この裏金が所得とみなされる性格のものであれば、当然ながら、確定申告が必要となるでしょう。日本国憲法第三十条は「国民は、法律の定めるところにより、納税の義務を負う」と定めているからです。ところがこのお金について、こともあろうに財務大臣が、「納税するかどうかは各議員の判断による」といった趣旨の答弁を国会で行ない、まっとうな国民の納税感情をいっきに逆撫でしてしまったのです。どうやら国会議員には納税の義務は、免除されているようにも聞こえてきます。
このことはゆゆしき問題だと思います。しかし、それ以上に問題なのは、この裏金の使途が明らかにされていないことです。過去五年間で、ひとつの派閥としては数億円、ひとりの議員として数百万円から数千万円とも伝えられています。このお金は何に使われたのでしょうか。裏金ですので、法に触れる可能性のある裏の政治活動や選挙運動などに使われたにちがいありません。したがって、領収書もないでしょうし、確定申告など論外なのです。であるならば、この国の政体は、裏金による裏活動が横行する闇政治によって成り立っていることになります。このような暗闇のなかから、明るい未来社会が描き出せるでしょうか。政治と政治家がいま問われていると思います。(二月)

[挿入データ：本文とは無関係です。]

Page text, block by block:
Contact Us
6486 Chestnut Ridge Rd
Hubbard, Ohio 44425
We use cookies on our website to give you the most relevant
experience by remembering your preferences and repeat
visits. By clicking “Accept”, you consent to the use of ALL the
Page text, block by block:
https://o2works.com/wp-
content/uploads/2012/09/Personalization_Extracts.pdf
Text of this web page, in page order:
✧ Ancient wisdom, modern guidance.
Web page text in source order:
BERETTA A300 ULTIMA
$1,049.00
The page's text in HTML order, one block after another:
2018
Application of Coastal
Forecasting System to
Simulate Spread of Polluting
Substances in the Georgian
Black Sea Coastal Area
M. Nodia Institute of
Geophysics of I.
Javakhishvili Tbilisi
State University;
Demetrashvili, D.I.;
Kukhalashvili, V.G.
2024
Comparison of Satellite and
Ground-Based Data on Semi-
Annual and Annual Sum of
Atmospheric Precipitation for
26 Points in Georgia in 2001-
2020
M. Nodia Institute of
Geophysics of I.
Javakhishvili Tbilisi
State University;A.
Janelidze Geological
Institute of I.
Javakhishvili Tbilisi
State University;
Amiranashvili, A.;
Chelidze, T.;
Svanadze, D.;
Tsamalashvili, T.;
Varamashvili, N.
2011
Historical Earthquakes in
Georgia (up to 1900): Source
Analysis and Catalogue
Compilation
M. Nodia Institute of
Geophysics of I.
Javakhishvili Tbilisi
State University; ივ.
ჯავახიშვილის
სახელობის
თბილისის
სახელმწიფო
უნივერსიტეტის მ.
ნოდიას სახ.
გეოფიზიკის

この山奥で生活を開始してから一〇年が過ぎました。その間、都会生活では考えられないことが、幾つかありました。そのひとつが、屋内へのアリの侵入です。侵入場所のひとつは、台所の床に置いてあるごみ箱で、もうひとつは、書斎にある三枚引き戸の金属レールの、壁に面した端の部分です。
そこで、自分なりに、群れをなしてごみ箱に入ってくるアリ対策を考えました。これまでは、床に置いているごみ箱に、この地域専用の大きめのごみ袋を入れ、そこに直接ごみを入れていたのですが、それをやめて、スーパーのレジで魚や肉の生鮮食品や豆腐やこんにゃくなどの水分を含んだ品物に入れるのに使用される小さなビニール袋を残しておき、キッチン台の上にだいたい一日に一袋を置いておいては、調理に出たごみを入れ、いっぱいになったところでしっかり封をし、ごみ箱の大きいごみ袋に入れるようにしてみました。これが功を奏し、それ以来、アリの襲来は止まりました。

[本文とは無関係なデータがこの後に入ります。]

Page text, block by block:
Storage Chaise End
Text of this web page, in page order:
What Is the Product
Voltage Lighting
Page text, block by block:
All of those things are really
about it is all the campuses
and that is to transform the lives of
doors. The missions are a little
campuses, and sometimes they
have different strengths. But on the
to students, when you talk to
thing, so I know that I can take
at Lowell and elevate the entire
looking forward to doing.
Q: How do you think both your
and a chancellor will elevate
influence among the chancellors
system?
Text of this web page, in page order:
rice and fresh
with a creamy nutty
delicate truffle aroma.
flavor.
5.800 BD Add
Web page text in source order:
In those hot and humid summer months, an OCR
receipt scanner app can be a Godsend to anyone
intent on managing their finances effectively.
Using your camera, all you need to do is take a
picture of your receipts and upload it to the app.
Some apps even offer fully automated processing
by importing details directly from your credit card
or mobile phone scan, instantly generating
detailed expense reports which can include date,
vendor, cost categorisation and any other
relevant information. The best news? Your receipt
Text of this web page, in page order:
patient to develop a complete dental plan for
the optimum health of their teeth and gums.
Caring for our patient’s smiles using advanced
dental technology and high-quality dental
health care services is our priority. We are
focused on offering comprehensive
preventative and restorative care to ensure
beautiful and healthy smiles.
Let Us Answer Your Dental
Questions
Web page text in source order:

次に書斎のアリ対策です。なぜレールの端部分の一点にアリが大挙して集まってくるのかはわかりません。何かアリが好む特別な匂いか味があるのでしょうか。はじめのうちは、粘着剤のついた紙シートのようなものを買ってきて、その場所に置いていたのですが、手間も暇もかかるので、掃除機を部屋の片隅に置いておき、アリが押し寄せてくれば、掃除機で強制的に吸い取る方法に代えてみました。数時間おきに数日はかかりますが、いつのまにか自然とアリの姿が消えてゆきます。
それでも、書斎へのアリの襲来は、毎年続いています。いつも決まって、寒さが緩む春のはじめの数日です。これまでの例ですと、三月か四月でした。ところが今年は、この現象が二月に起こりました。アリにとってはもう春なのでしょう。そういえば、この冬の降雪は、昨年の一二月と今年の一月でした。二月はもう暖かくなり雪は降りませんでした。普段ですと一月と二月に訪れる積雪体験も、今年は一変しました。季節が前倒しされながら進んでいるのが実感されます。(二月)
私が住む家は、およそ三十余年前に別荘地用として開発された一区画に立っています。山を崩し整備されると、すぐにもすべての区画は完売しました。しかし家ができたのは九軒に止まり、いまではそのうちの五軒くらいしか利用されておらず、残りは未使用地、ないしは廃屋となっています。日常的に使用されている五軒のうち、私だけが定住者で、それ以外の人たちは、みな週末や季節を楽しみにやってくる外来者です。
この地にたどり着くには、約一キロの曲がりくねった、車一台が通る坂道を登らなければなりません。別荘地に隣接して牧野があり、かつてはトラックに載せて牛を運ぶ牧野道として、日々にぎやかな往来がありました。しかし、畜産業の衰退で牛を飼う農家が減ってゆき、いまや牧野には一頭の牛さえもいなくなってしまいました。また別荘地に立つ家も、所有者の高齢化と相続人の不在等により、一軒、また一軒と廃屋になっています。そのようなわけで、この牧野道は、生活道路としても、人影のまばらな単なる山道と化してしまったのでした。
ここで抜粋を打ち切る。